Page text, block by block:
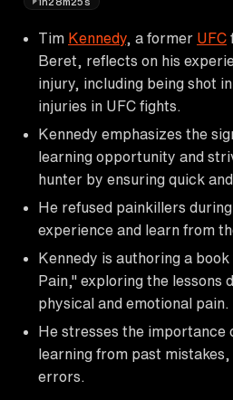
Tim Kennedy, a former UFC
Beret, reflects on his
injury, including being shot
injuries in UFC fights.
Kennedy emphasizes the
learning opportunity and
hunter by ensuring quick
He refused painkillers
experience and learn from
Kennedy is authoring a
Pain," exploring the lessons
physical and emotional pain.
He stresses the importance
learning from past
errors.
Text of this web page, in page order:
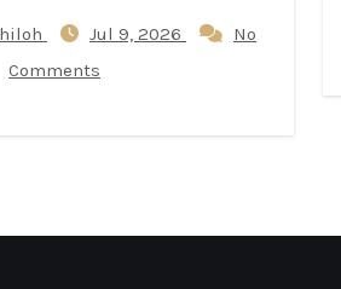
Jul 9, 2026
No
Comments
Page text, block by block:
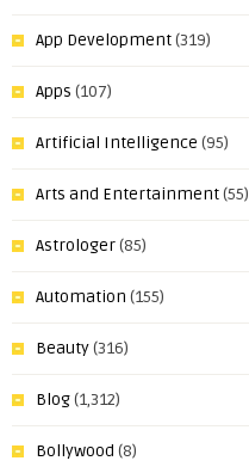
App Development(319)
Apps (107)
Artificial Intelligence (95)
Arts and Entertainment(55)
Astrologer(85)
Automation (155)
Beauty(316)
Blog(1,312)
Bollywood (8)
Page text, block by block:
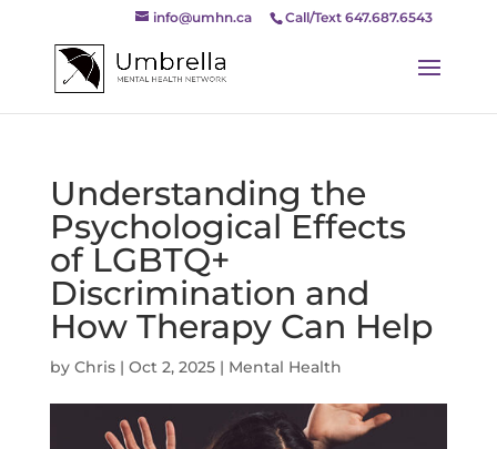
Call/Text 647.687.6543
info@umhn.ca
Understanding the
Psychological Effects
of LGBTQ+
Discrimination and
How Therapy Can Help
by Chris| Oct 2, 2025| Mental Health
#####
> **Problem**: The reply should consist of the listing restated word for word, with its pictures removed.

> **Task solution**:
Page text, block by block:
Tim Kennedy, a former UFC
Beret, reflects on his
injury, including being shot
injuries in UFC fights.
Kennedy emphasizes the
learning opportunity and
hunter by ensuring quick
He refused painkillers
experience and learn from
Kennedy is authoring a
Pain," exploring the lessons
physical and emotional pain.
He stresses the importance
learning from past
errors.
Text of this web page, in page order:
Jul 9, 2026
No
Comments
Page text, block by block:
App Development(319)
Apps (107)
Artificial Intelligence (95)
Arts and Entertainment(55)
Astrologer(85)
Automation (155)
Beauty(316)
Blog(1,312)
Bollywood (8)
Page text, block by block:
Call/Text 647.687.6543
info@umhn.ca
Understanding the
Psychological Effects
of LGBTQ+
Discrimination and
How Therapy Can Help
by Chris| Oct 2, 2025| Mental Health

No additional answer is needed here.